[THE TASK]
Output must consist only of the lines of the material below from the one with "and different error" through the one with "that recognised by", each reproduced exactly; no pictures belong in it.

[RECORDS FOR PROCESSING]
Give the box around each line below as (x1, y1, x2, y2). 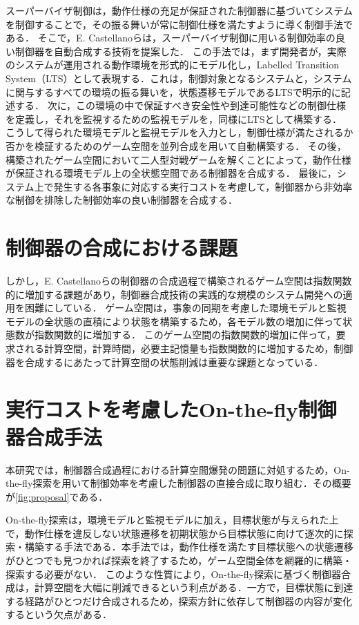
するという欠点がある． (6, 607, 112, 622)
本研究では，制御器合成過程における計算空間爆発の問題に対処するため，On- (6, 462, 350, 477)
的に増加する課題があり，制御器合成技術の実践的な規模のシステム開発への (6, 287, 343, 301)
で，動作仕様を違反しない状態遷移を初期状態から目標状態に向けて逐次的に (6, 526, 344, 540)
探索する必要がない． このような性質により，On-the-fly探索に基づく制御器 (6, 566, 342, 581)
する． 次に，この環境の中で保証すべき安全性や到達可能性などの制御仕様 (14, 98, 346, 113)
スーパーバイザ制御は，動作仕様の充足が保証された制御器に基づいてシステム (6, 3, 353, 17)
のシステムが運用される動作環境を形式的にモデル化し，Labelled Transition (6, 57, 339, 72)
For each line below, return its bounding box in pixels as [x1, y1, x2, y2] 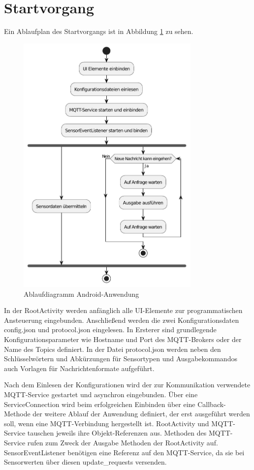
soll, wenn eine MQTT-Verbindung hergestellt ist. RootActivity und [4, 418, 209, 428]
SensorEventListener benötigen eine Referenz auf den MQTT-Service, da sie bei [4, 447, 245, 457]
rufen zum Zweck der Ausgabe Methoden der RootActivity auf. [27, 438, 218, 448]
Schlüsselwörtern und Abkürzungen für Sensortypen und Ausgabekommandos [4, 353, 237, 364]
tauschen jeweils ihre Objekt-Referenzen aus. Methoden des [27, 428, 207, 438]
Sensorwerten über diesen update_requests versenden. [4, 457, 167, 467]
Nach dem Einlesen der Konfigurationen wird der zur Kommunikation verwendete [4, 379, 251, 390]
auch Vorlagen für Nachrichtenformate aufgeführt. [4, 363, 155, 373]
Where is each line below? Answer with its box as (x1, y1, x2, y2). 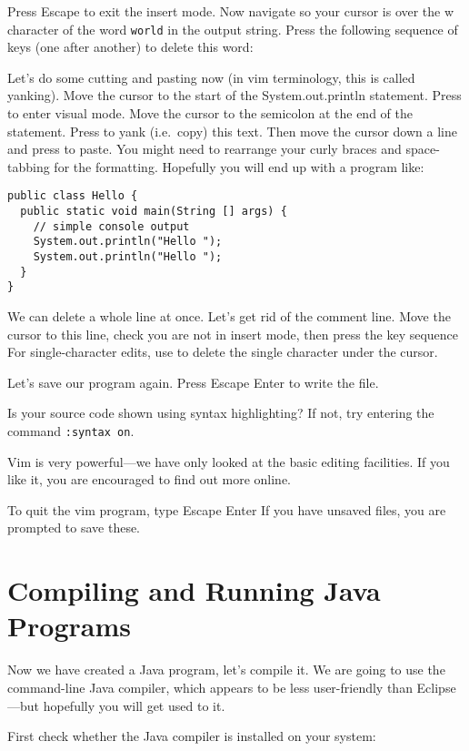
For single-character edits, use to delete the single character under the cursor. (7, 342, 438, 361)
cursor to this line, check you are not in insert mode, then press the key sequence (7, 324, 459, 343)
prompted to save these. (7, 518, 141, 537)
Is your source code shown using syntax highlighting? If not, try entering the (7, 403, 434, 422)
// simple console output (33, 219, 190, 233)
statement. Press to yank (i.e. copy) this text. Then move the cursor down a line (7, 121, 457, 140)
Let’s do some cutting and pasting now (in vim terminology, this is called (7, 67, 415, 86)
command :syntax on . (7, 421, 135, 440)
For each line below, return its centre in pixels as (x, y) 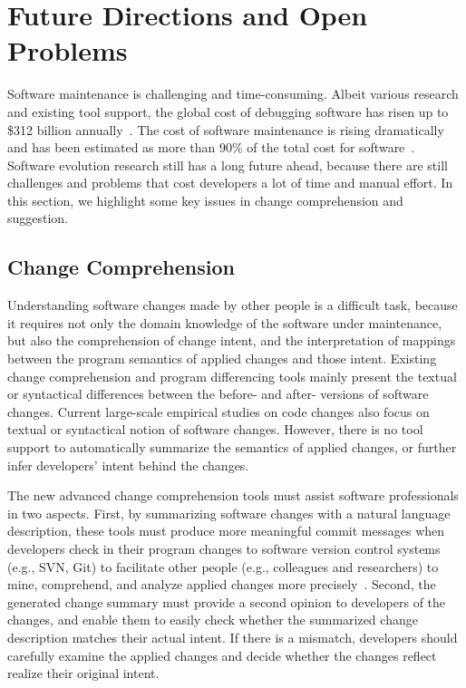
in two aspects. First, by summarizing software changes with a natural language (229, 513)
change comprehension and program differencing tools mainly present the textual (232, 376)
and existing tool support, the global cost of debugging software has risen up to (228, 111)
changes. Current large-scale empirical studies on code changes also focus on (218, 411)
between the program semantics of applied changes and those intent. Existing (222, 359)
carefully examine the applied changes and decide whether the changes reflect (222, 655)
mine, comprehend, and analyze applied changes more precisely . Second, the (222, 584)
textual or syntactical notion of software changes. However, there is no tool (215, 429)
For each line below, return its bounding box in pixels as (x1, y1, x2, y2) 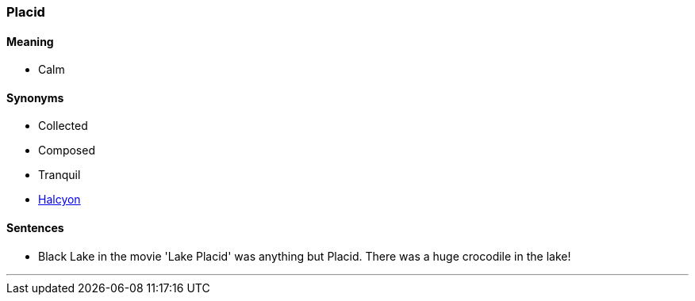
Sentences (6, 221, 64, 235)
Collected (38, 119, 88, 133)
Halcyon (38, 192, 81, 207)
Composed (38, 143, 95, 158)
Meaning (6, 34, 54, 48)
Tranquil (38, 168, 81, 182)
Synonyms (6, 90, 64, 105)
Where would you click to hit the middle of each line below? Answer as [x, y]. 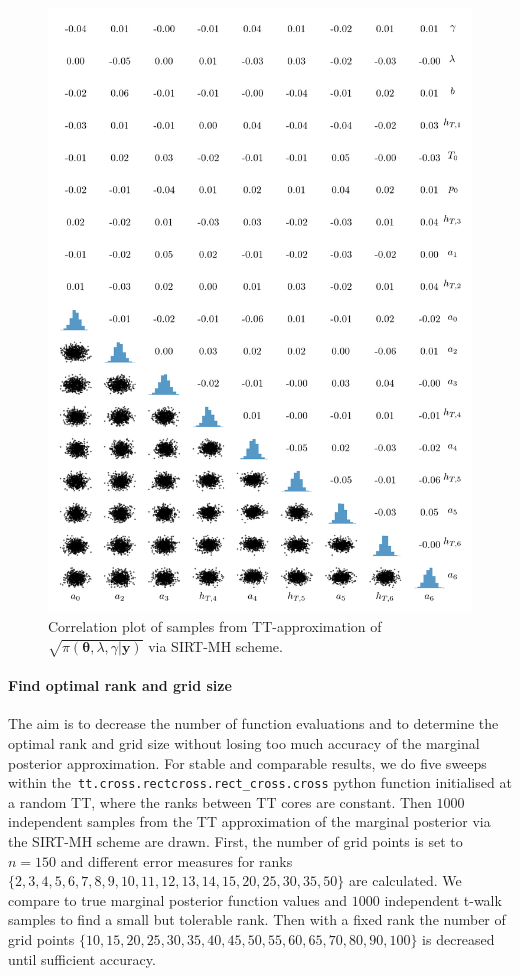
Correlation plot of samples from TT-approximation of [215, 626]
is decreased [458, 939]
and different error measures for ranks [176, 860]
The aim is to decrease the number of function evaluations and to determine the [253, 723]
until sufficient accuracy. [82, 958]
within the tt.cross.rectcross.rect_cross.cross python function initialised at [260, 782]
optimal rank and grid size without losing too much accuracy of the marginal [244, 743]
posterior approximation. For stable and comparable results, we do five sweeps [247, 762]
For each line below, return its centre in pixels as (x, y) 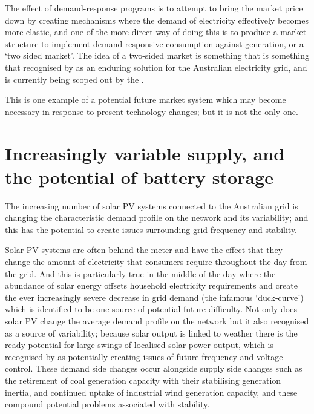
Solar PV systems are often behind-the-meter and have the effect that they (144, 250)
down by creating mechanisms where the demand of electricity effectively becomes (157, 20)
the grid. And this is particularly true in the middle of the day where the (140, 273)
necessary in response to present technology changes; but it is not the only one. (152, 111)
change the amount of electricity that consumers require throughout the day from (156, 262)
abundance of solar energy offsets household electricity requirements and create (151, 285)
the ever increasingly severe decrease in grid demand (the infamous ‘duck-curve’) (154, 297)
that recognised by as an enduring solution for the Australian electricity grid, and (156, 67)
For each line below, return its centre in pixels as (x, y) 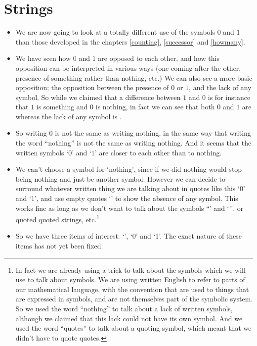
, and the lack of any (220, 87)
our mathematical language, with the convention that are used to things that (132, 289)
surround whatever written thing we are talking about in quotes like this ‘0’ (130, 188)
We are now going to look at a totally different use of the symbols (115, 32)
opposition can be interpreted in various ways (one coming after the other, (128, 68)
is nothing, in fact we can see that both (155, 107)
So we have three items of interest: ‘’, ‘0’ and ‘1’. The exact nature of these (129, 236)
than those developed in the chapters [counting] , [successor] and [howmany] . (130, 41)
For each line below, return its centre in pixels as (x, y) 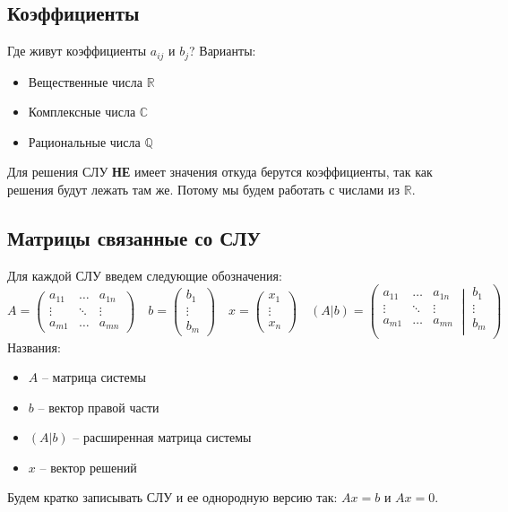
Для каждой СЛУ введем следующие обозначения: (145, 275)
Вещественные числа (85, 81)
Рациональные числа (84, 141)
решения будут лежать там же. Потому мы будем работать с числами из (203, 190)
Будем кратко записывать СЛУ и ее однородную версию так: (172, 497)
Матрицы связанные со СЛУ (134, 238)
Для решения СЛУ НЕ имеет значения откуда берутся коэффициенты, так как (220, 172)
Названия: (34, 347)
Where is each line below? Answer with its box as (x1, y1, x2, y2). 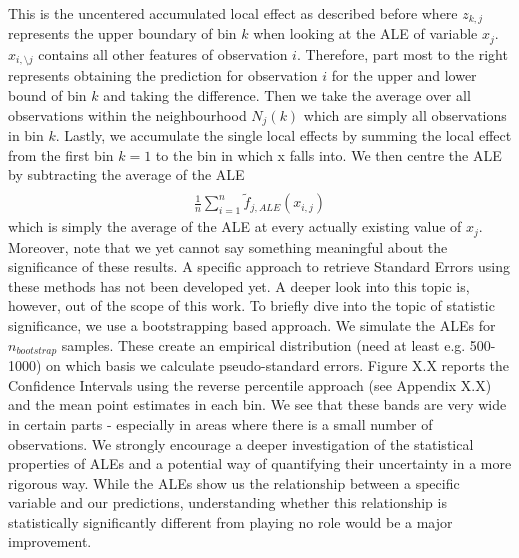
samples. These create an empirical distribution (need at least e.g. (61, 334, 466, 355)
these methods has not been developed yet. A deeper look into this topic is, (8, 275, 470, 296)
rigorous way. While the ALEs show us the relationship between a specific (8, 472, 460, 493)
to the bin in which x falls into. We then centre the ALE (155, 144, 502, 165)
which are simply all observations (303, 104, 507, 125)
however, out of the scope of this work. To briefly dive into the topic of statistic (8, 295, 495, 316)
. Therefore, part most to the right (296, 43, 508, 64)
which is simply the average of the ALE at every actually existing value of (8, 216, 462, 237)
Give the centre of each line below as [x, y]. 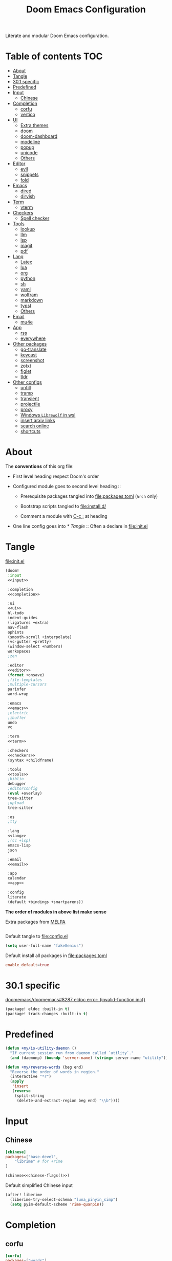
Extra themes [34, 125]
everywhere [33, 338]
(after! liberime [24, 1195]
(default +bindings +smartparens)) [45, 902]
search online [35, 426]
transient [30, 399]
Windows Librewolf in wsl [48, 415]
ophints [16, 632]
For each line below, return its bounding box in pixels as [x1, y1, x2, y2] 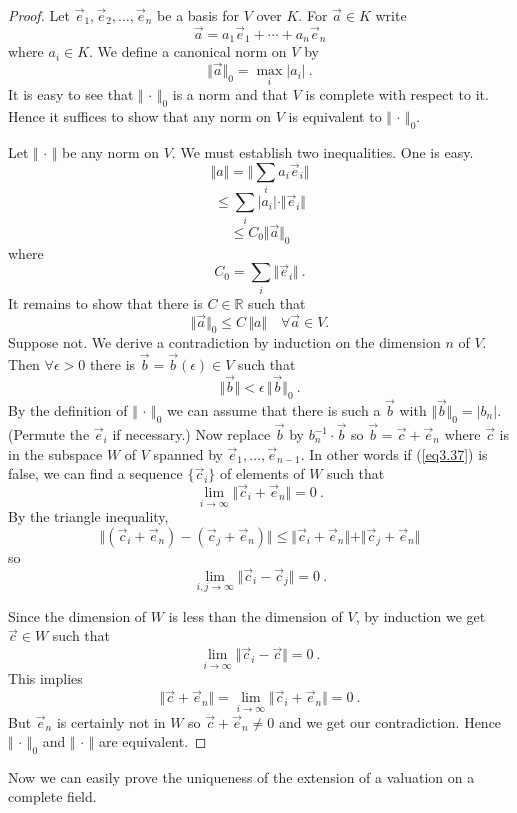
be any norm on [62, 141, 159, 162]
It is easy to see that [8, 84, 134, 105]
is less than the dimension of [168, 605, 343, 626]
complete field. [8, 786, 97, 807]
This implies [8, 668, 83, 689]
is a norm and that [172, 84, 289, 105]
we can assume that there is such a [166, 399, 381, 420]
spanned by [153, 443, 223, 464]
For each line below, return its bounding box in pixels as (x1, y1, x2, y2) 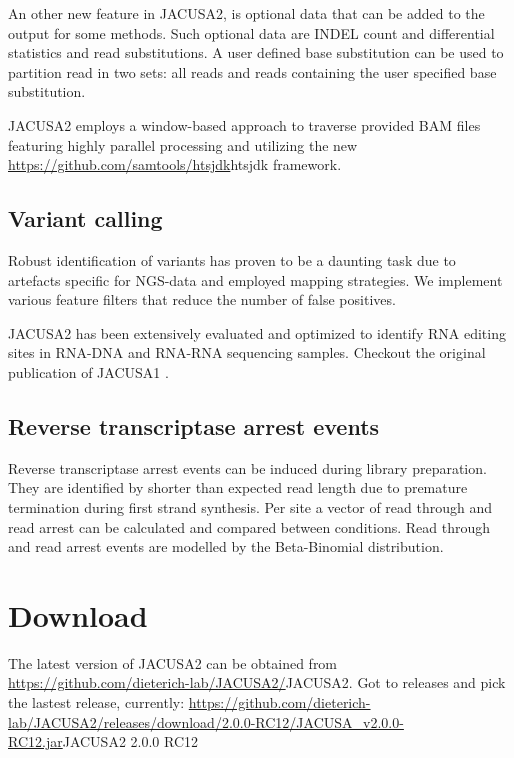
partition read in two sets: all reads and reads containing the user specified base (8, 61, 497, 82)
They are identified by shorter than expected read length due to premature (8, 477, 468, 498)
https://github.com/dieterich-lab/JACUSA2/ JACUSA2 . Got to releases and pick (8, 672, 506, 693)
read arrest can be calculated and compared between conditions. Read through (8, 516, 490, 537)
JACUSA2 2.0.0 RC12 (62, 731, 199, 752)
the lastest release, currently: (8, 692, 185, 712)
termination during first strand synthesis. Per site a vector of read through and (8, 496, 493, 517)
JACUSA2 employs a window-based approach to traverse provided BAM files (8, 114, 481, 135)
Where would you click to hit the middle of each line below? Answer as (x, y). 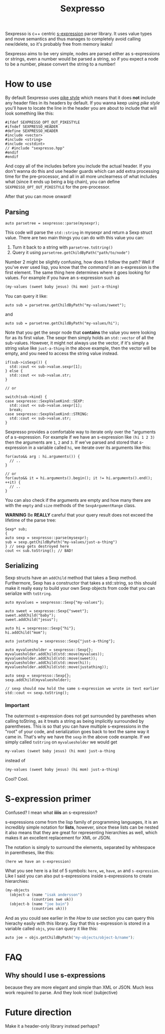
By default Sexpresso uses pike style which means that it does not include (80, 98)
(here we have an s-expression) (38, 861)
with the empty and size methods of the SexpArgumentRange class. (70, 505)
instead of (15, 760)
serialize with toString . (28, 593)
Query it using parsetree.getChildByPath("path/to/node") (71, 252)
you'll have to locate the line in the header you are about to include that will (81, 108)
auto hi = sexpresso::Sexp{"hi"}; (41, 628)
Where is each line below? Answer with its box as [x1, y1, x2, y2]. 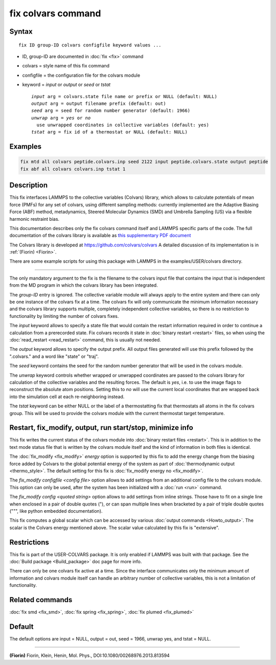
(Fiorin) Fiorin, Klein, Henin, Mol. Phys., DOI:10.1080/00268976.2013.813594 [9, 652, 170, 659]
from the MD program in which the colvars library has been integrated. [9, 282, 158, 288]
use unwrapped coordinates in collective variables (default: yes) [36, 122, 210, 128]
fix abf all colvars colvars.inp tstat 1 [20, 166, 126, 172]
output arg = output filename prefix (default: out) [31, 100, 166, 106]
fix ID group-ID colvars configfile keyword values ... [18, 42, 162, 48]
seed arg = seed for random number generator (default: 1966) [31, 108, 191, 113]
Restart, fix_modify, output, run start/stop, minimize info [9, 423, 194, 432]
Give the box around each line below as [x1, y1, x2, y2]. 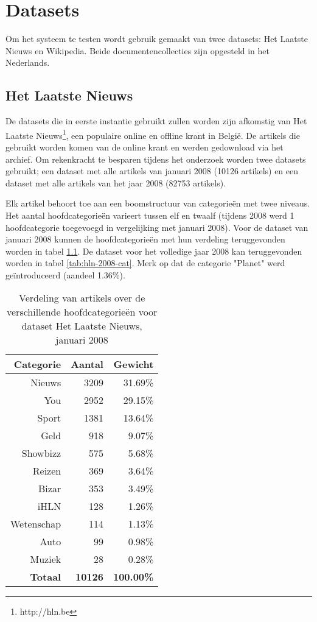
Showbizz [21, 446, 61, 461]
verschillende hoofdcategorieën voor [7, 305, 158, 319]
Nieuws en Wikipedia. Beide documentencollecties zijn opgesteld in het [5, 44, 270, 57]
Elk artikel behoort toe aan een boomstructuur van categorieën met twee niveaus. [5, 197, 310, 210]
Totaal [30, 570, 61, 584]
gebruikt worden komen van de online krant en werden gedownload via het [5, 140, 284, 153]
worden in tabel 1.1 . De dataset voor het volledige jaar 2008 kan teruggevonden [5, 244, 302, 257]
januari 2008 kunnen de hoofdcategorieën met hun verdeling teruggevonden [5, 233, 285, 246]
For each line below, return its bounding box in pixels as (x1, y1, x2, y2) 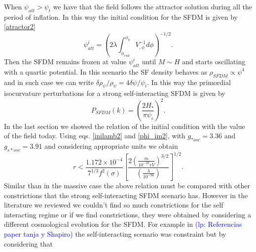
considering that (4, 238, 53, 249)
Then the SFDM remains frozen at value (4, 56, 127, 67)
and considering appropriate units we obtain (44, 140, 178, 151)
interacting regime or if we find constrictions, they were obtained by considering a (4, 209, 251, 219)
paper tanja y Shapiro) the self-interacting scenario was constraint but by (4, 229, 226, 239)
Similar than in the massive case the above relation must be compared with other (4, 180, 250, 191)
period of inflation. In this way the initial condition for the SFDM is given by (4, 11, 238, 22)
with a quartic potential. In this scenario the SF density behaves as (4, 66, 207, 77)
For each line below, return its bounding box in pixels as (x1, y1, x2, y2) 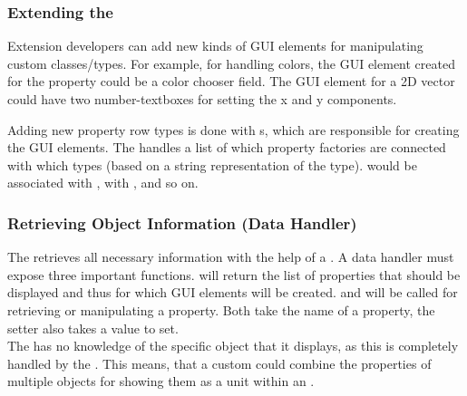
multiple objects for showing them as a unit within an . (7, 372, 315, 391)
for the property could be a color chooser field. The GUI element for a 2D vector (7, 72, 455, 91)
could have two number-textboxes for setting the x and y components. (7, 90, 397, 108)
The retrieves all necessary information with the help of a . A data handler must (7, 247, 454, 266)
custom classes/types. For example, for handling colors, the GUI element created (7, 53, 455, 72)
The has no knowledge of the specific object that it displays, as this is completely (7, 336, 459, 355)
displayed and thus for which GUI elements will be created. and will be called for (7, 283, 458, 302)
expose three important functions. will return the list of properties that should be (7, 265, 461, 284)
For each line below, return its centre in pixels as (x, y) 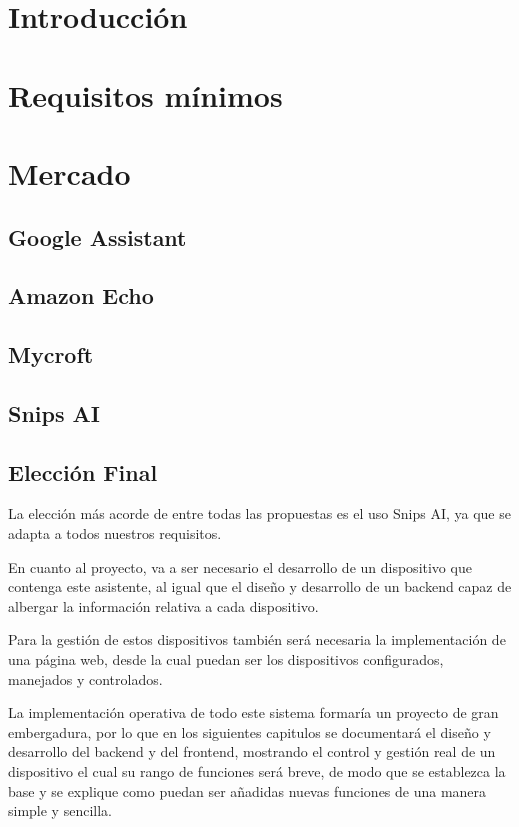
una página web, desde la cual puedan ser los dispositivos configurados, (226, 659)
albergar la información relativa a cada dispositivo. (163, 605)
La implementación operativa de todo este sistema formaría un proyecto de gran (253, 712)
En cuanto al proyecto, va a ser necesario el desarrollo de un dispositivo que (240, 566)
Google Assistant (97, 236)
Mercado (69, 172)
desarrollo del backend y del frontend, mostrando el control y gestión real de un (252, 751)
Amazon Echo (81, 295)
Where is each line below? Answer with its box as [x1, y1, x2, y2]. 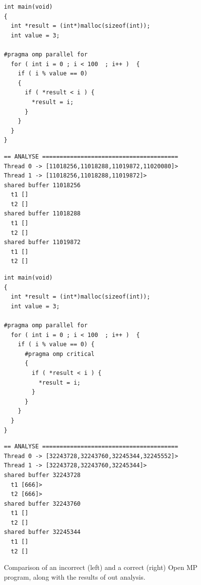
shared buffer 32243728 [4, 471, 81, 479]
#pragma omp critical [24, 350, 95, 357]
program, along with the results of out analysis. [4, 571, 146, 582]
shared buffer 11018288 [4, 210, 81, 217]
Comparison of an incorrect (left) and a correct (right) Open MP [4, 562, 198, 572]
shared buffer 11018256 [4, 181, 81, 189]
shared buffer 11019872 [4, 239, 81, 246]
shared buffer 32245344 [4, 529, 81, 536]
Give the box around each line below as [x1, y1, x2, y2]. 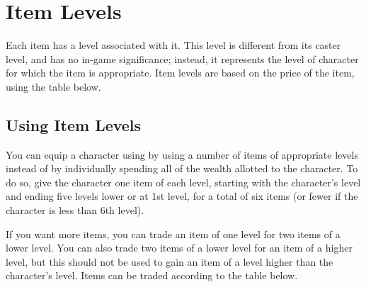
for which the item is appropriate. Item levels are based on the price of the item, [6, 65, 355, 80]
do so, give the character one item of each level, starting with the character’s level [6, 174, 361, 189]
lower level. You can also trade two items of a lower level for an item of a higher [6, 240, 353, 255]
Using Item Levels [6, 113, 142, 135]
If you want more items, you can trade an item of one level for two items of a [6, 226, 341, 241]
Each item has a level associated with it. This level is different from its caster [6, 38, 341, 52]
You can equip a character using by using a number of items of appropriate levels [6, 147, 358, 162]
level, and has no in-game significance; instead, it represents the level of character [6, 51, 359, 66]

[EXERCISE OUTPUT]
and different error measures for ranks [176, 860]
The aim is to decrease the number of function evaluations and to determine the [253, 723]
until sufficient accuracy. [82, 958]
within the tt.cross.rectcross.rect_cross.cross python function initialised at [260, 782]
optimal rank and grid size without losing too much accuracy of the marginal [244, 743]
posterior approximation. For stable and comparable results, we do five sweeps [247, 762]
For each line below, return its centre in pixels as (x, y) 
Solar PV systems are often behind-the-meter and have the effect that they (144, 250)
down by creating mechanisms where the demand of electricity effectively becomes (157, 20)
the grid. And this is particularly true in the middle of the day where the (140, 273)
necessary in response to present technology changes; but it is not the only one. (152, 111)
change the amount of electricity that consumers require throughout the day from (156, 262)
abundance of solar energy offsets household electricity requirements and create (151, 285)
the ever increasingly severe decrease in grid demand (the infamous ‘duck-curve’) (154, 297)
that recognised by as an enduring solution for the Australian electricity grid, and (156, 67)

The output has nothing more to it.